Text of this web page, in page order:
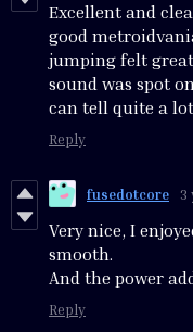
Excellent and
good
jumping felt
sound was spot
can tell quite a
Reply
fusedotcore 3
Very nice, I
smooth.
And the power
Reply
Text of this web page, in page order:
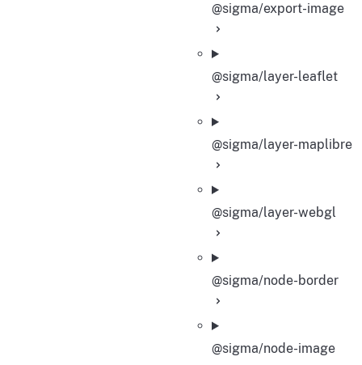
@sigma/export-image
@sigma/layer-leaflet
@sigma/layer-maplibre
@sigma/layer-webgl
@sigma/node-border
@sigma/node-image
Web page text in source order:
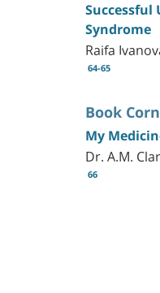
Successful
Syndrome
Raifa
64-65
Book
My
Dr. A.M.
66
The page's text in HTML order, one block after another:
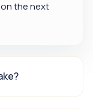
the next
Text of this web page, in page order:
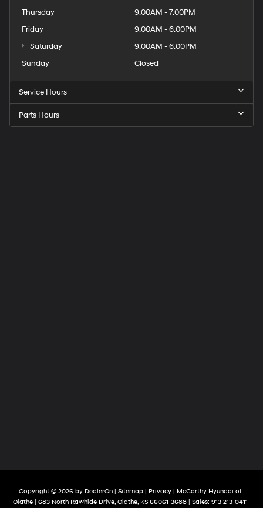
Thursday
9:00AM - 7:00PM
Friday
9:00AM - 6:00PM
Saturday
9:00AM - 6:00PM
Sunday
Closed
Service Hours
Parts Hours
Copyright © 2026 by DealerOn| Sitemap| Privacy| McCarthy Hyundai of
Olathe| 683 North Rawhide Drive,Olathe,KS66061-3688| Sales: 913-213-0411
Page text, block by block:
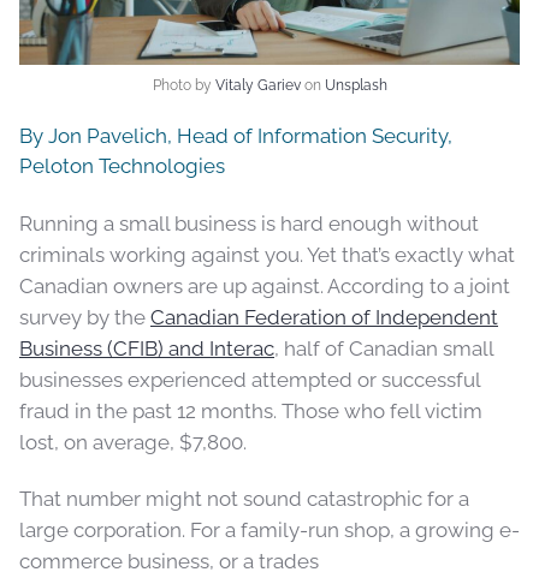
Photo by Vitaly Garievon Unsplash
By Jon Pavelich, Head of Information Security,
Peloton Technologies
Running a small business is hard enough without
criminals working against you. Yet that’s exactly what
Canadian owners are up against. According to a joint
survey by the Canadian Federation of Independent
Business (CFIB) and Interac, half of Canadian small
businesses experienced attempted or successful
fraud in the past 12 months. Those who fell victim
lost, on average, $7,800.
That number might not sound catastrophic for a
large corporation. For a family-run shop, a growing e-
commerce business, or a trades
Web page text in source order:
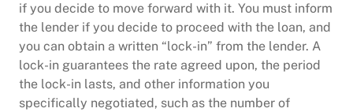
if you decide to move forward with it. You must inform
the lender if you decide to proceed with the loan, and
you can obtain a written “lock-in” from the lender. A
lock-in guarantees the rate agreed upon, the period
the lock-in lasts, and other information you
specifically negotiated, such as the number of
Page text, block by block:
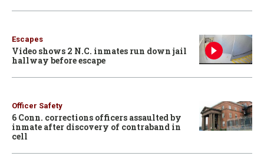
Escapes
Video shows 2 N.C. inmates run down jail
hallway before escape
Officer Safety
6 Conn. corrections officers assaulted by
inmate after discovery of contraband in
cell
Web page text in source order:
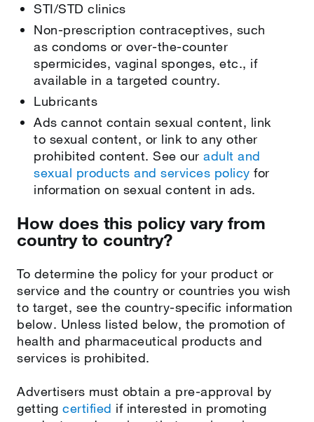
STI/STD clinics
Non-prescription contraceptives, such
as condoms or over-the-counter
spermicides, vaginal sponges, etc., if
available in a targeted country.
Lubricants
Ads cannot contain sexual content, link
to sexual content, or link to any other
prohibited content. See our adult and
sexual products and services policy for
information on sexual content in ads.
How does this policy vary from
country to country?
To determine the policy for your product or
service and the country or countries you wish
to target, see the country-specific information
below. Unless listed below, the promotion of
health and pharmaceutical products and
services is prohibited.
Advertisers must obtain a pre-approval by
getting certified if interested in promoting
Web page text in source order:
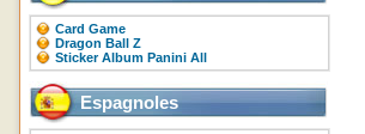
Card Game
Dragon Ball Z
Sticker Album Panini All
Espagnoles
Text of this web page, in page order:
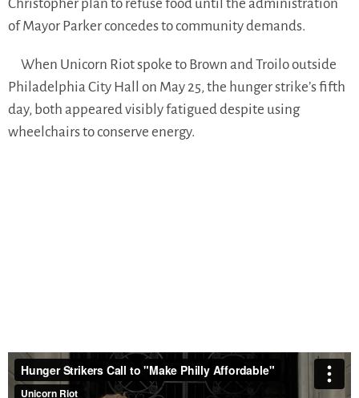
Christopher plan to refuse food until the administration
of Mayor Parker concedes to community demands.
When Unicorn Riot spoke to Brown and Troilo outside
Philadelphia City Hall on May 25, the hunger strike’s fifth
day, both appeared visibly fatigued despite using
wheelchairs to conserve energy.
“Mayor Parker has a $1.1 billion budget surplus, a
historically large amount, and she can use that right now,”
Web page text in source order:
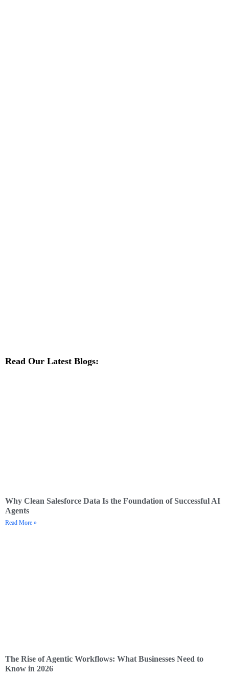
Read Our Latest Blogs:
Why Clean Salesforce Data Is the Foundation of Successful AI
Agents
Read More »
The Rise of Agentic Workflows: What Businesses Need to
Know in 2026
━━━━━━━━━━━━━━━━━━━━
What to do:
The data above must be copied exactly. Leave out the pictures.

Response to the task:
Text of this web page, in page order:
Excellent and
good
jumping felt
sound was spot
can tell quite a
Reply
fusedotcore 3
Very nice, I
smooth.
And the power
Reply
Text of this web page, in page order:
@sigma/export-image
@sigma/layer-leaflet
@sigma/layer-maplibre
@sigma/layer-webgl
@sigma/node-border
@sigma/node-image
Web page text in source order:
Successful
Syndrome
Raifa
64-65
Book
My
Dr. A.M.
66
The page's text in HTML order, one block after another:
the next
Text of this web page, in page order:
Thursday
9:00AM - 7:00PM
Friday
9:00AM - 6:00PM
Saturday
9:00AM - 6:00PM
Sunday
Closed
Service Hours
Parts Hours
Copyright © 2026 by DealerOn| Sitemap| Privacy| McCarthy Hyundai of
Olathe| 683 North Rawhide Drive,Olathe,KS66061-3688| Sales: 913-213-0411
Page text, block by block:
Photo by Vitaly Garievon Unsplash
By Jon Pavelich, Head of Information Security,
Peloton Technologies
Running a small business is hard enough without
criminals working against you. Yet that’s exactly what
Canadian owners are up against. According to a joint
survey by the Canadian Federation of Independent
Business (CFIB) and Interac, half of Canadian small
businesses experienced attempted or successful
fraud in the past 12 months. Those who fell victim
lost, on average, $7,800.
That number might not sound catastrophic for a
large corporation. For a family-run shop, a growing e-
commerce business, or a trades
Web page text in source order:
if you decide to move forward with it. You must inform
the lender if you decide to proceed with the loan, and
you can obtain a written “lock-in” from the lender. A
lock-in guarantees the rate agreed upon, the period
the lock-in lasts, and other information you
specifically negotiated, such as the number of
Page text, block by block:
Escapes
Video shows 2 N.C. inmates run down jail
hallway before escape
Officer Safety
6 Conn. corrections officers assaulted by
inmate after discovery of contraband in
cell
Web page text in source order:
STI/STD clinics
Non-prescription contraceptives, such
as condoms or over-the-counter
spermicides, vaginal sponges, etc., if
available in a targeted country.
Lubricants
Ads cannot contain sexual content, link
to sexual content, or link to any other
prohibited content. See our adult and
sexual products and services policy for
information on sexual content in ads.
How does this policy vary from
country to country?
To determine the policy for your product or
service and the country or countries you wish
to target, see the country-specific information
below. Unless listed below, the promotion of
health and pharmaceutical products and
services is prohibited.
Advertisers must obtain a pre-approval by
getting certified if interested in promoting
Web page text in source order:
Card Game
Dragon Ball Z
Sticker Album Panini All
Espagnoles
Text of this web page, in page order:
Christopher plan to refuse food until the administration
of Mayor Parker concedes to community demands.
When Unicorn Riot spoke to Brown and Troilo outside
Philadelphia City Hall on May 25, the hunger strike’s fifth
day, both appeared visibly fatigued despite using
wheelchairs to conserve energy.
“Mayor Parker has a $1.1 billion budget surplus, a
historically large amount, and she can use that right now,”
Web page text in source order:
Read Our Latest Blogs:
Why Clean Salesforce Data Is the Foundation of Successful AI
Agents
Read More »
The Rise of Agentic Workflows: What Businesses Need to
Know in 2026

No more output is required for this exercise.